_Directions for this task:_
Repeat only what runs from the line with "Introduction (112, 108, 157, 118)" through the last line of the data below, both included, keeping every word as it is and leaving out the pictures.

_Provided entries:_
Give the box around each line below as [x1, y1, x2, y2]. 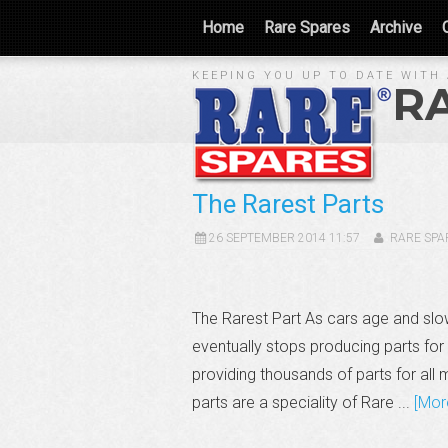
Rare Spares [264, 18, 350, 37]
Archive [370, 18, 422, 37]
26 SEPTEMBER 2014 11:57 [208, 231, 360, 245]
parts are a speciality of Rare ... [192, 393, 414, 412]
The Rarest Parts [192, 189, 384, 219]
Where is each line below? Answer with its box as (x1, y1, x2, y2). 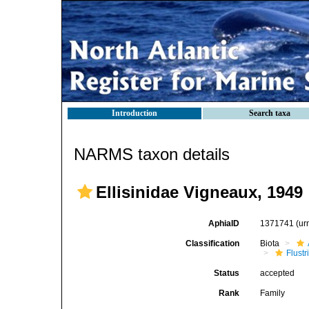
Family (260, 288, 286, 298)
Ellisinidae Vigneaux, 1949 (96, 183, 303, 201)
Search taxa (249, 108, 290, 118)
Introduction (112, 108, 157, 118)
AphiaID (208, 219, 240, 228)
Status (214, 268, 240, 278)
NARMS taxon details (74, 145, 230, 163)
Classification (186, 239, 240, 248)
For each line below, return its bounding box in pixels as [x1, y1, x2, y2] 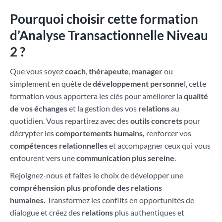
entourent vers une [9, 153, 76, 163]
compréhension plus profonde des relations [9, 182, 162, 192]
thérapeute [88, 66, 129, 76]
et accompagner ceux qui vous [107, 140, 211, 150]
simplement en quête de [9, 78, 93, 88]
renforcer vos [144, 128, 191, 138]
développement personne [92, 78, 184, 88]
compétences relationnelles [9, 140, 108, 150]

_Solution to this problem:_
Introduction (112, 108, 157, 118)
AphiaID (208, 219, 240, 228)
Status (214, 268, 240, 278)
NARMS taxon details (74, 145, 230, 163)
Classification (186, 239, 240, 248)
For each line below, return its bounding box in pixels as [x1, y1, x2, y2] 
entourent vers une [9, 153, 76, 163]
compréhension plus profonde des relations [9, 182, 162, 192]
thérapeute [88, 66, 129, 76]
et accompagner ceux qui vous [107, 140, 211, 150]
simplement en quête de [9, 78, 93, 88]
renforcer vos [144, 128, 191, 138]
développement personne [92, 78, 184, 88]
compétences relationnelles [9, 140, 108, 150]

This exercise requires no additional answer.